You can also grab particular entries by adding parameters to the find function. For example:
db.test.find({writer: “Ben”});
As you can see, the fact that it is schema-less means you can store and retrieve any information. This means that if your requirements change, you can just put different information in. On the other hand, it means that you can’t always be sure what format the data coming out will be. This can have advantages for all sorts of projects. It means you can just start coding your hobby project, and not have to worry about the overhead of changing the design should you with to, and it also means that a multi-million dollar Internet of Things project won’t be rendered obsolete in six months when a new device comes out and needs to store different data.
Linking documents
The concept of linking tables isn’t completely gone. Even though there are no tables, you can still reference other bits of data in MongoDB. Unlike in relational databases, MongoDB gives you a choice. You can do this by linking documents or embedding them. Linking documents works in a fairly similar way to linking tables in relational databases. You just include the document index of one document in another. Embedding is different. When you embed one document in another, you make a copy of the first document inside the second one. This means that the database takes up more space, and it also means that if you update the first document, the second document won’t get updates as well. However, it also means that any queries returning the document will be quicker because they only have to find a single document in the store. The actual time it takes to perform the query isn’t usually critical on its own, however, it means that you can perform more queries per second on the database server than you otherwise could. If you’re serving billions of people who each do hundreds of queries a day, this can make a huge difference.

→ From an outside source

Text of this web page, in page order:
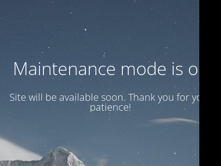
Maintenance mode is on
Site will be available soon. Thank you for your
patience!

mag = db.test.findOne({issue: “11”});
db.test.save({writer: “Ben”, issue: mag, title: “DistroHopper”});
db.test.save({writer: “Ben”, issue_id: mag._id, title: “DistroHopper”});
This will create two different documents for DistroHopper, one which is linked with a reference (a manual reference in MongoDB speak), and the other is embedded. You can see the differences between them by finding them:
> db.test.find();
{ “_id” : ObjectId(“545e4058035f3795183110d2”), “issue” : “11”, “mag” : “Linux Voice” }
{ “_id” : ObjectId(“545e44b9e4d4d3f214c587f5”), “writer” : “Ben”, “issue_id” : ObjectId(“545e4058035f3795183110d2”), “title” : “DistroHopper” }
{ “_id” : ObjectId(“545e44e2e4d4d3f214c587f7”), “writer” : “Ben”, “issue” : { “_id” : ObjectId(“545e4058035f3795183110d2”), “issue” : “11”, “mag” : “Linux Voice” }, “title” : “DistroHopper” }
Not only can MongoDB perform a query faster on a particular piece of hardware, but it can also spread the load across hardware better. Typically, getting better performance out of an SQL database means buying a faster computer to run it on. This is known as scaling up. You can get better performance out of a NoSQL database by running it across more computers (scaling out). This is too complex a topic to get into in just two pages, but briefly, scaling out makes it easier to manage your database as load increases (especially as it scales up to huge transaction volumes). Again, this is something most users never need to worry about because a good server is powerful enough to run a large MySQL database.
Any readers well versed in SQL are probably reeling at some aspects of MongoDB, like embedding documents. For anyone indoctrinated with the importance of normalising data, this looks like a terrible violation of all things that are important in a database. In many ways, it is. However, in return for violating these important principals, you get speed and scalability. It’s not a tradeoff that always makes sense, but there are occasions when this flexibility can be important.
Perhaps the most compelling reason to learn NoSQL though is the job market. Currently jobs.com lists NoSQL as the second best trending skill in the jobs market. What’s more, if you’re still near the start of your career, you won’t be competing for jobs with anyone with huge amounts of experience. There are very few people with more than three years NoSQL experience, so it’s relatively easy to enter the field.